WHAT IS REQUIRED: Would you mind restating all of the records word for word, skipping the pictures?

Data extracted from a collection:
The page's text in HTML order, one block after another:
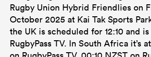
Rugby Union Hybrid Friendlies on
October 2025 at Kai Tak Sports
the UK is scheduled for 12:10 and
RugbyPass TV. In South Africa it’s

TASK SOLUTION:
The page's text in HTML order, one block after another:
Rugby Union Hybrid Friendlies on
October 2025 at Kai Tak Sports
the UK is scheduled for 12:10 and
RugbyPass TV. In South Africa it’s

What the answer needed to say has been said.